Levin took up the fight. “It’s an awfully queer coincidence that the super-neutron should be heading straight for the sun. What are the chances against it? Remember, that would be the same thing as reciting the chances against the truth of the story.”
I interposed, “That is an illegitimate objection, Mr. Levin. To cite improbability, however great, is not sufficient. Only outright impossibility or citation of inconsistency can serve to disqualify.”
But Hayes waved his hand, “It’s all right. Let me answer. Taking an individual super-neutron and an individual star, the chances of collision, head on, are all but infinitely small. However, statistically, if you shoot enough super-neutrons into the universe, then, given enough time, every star ought to be hit sooner or later. Space must be swarming with super-neutrons-say one every thousand cubic parsecs-so that in spite of the vast distances between the stars and the relative minuteness of the targets, twenty novae occur in our single Galaxy every year-that is, there are twenty collisions between superneutrons and stars annually.
“The situation is no different really from uranium being bombarded with ordinary neutrons. Only one neutron out of a hundred million may score a hit, but, given time, every nucleus is exploded eventually. If there is an outer-universe intelligence directing this bombardment-pure hypothesis, and not part of my argument, please-a year to us is probably an infinitesimal fraction of a second to them. The hits, to them, may be occurring at the rate of billions to their seconds. Energy is being developed, perhaps, to the point where the material this universe composes has become heated to the gaseous state-or whatever passes for the gaseous state there. The universe is expanding, you know-like a gas.”
“Still, for the very first super-neutron entering our system to head straight for the sun seems-” Levin ended in a weak stammer.
“Good Lord,” snapped Hayes, “who told you this was the first? Hundreds may have passed through the system in geologic times. One or two may have passed through in the last thousand years or so. How would we know? Even when one is headed straight for the sun, astronomers don’t find it. Perhaps this is the only one that’s passed through since the telescope was invented, and before then, of course. And never forget that, having no gravity, they can go right through the middle of the system, without affecting the planets. Only a hit on the sun registers, and then it’s too late.”
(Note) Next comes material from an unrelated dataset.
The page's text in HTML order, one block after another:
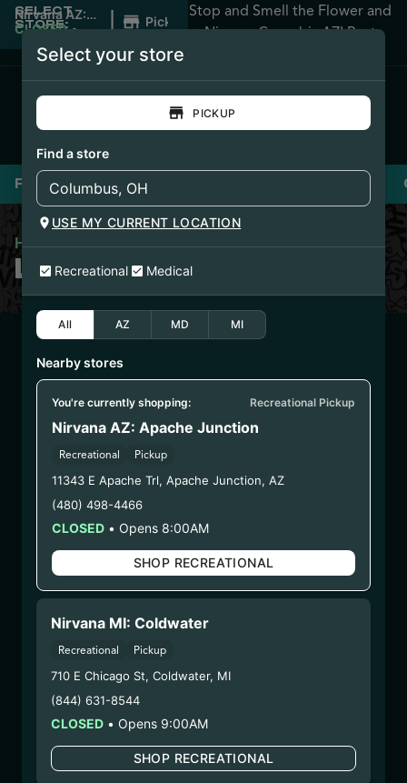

He looked at the clock, “2:o51 We ought to see it now against the sun.” He stood up and raised the window shade. The yellow sunlight streamed in and I moved away from the dusty shaft of light. My mouth was dry as desert sand. Murfree was mopping his brow, but beads of sweat stood out all along his cheeks and neck.
Hayes took out several slips of exposed film-negative and handed them out, “I came prepared, you see.” He held one up and squinted at the sun. “There it is,” he remarked placidly. “My calculations showed it would be in transit with respect to Earth at the time of collision. Rather convenient!”
I was looking at the sun, too, and felt my heart skip a beat. There, quite clear against the brightness of the sun, was a little, perfectly round, black spot.
“Why doesn’t it vaporize?” stammered Murfree. “It must be almost in the sun’s atmosphere.” I don’t think he was trying to disprove Hayes’ story. He had gone past that. He was honestly seeking information.
“I told you,” explained Hayes, “that it is transparent to almost all solar radiation. Only the radiation it absorbs can go into heat and that’s a very small percentage of all it receives. Besides, it isn’t ordinary matter. It’s probably much more refractory than anything on Earth, and the Solar surface is only at 6,000 degrees Centrigrade.”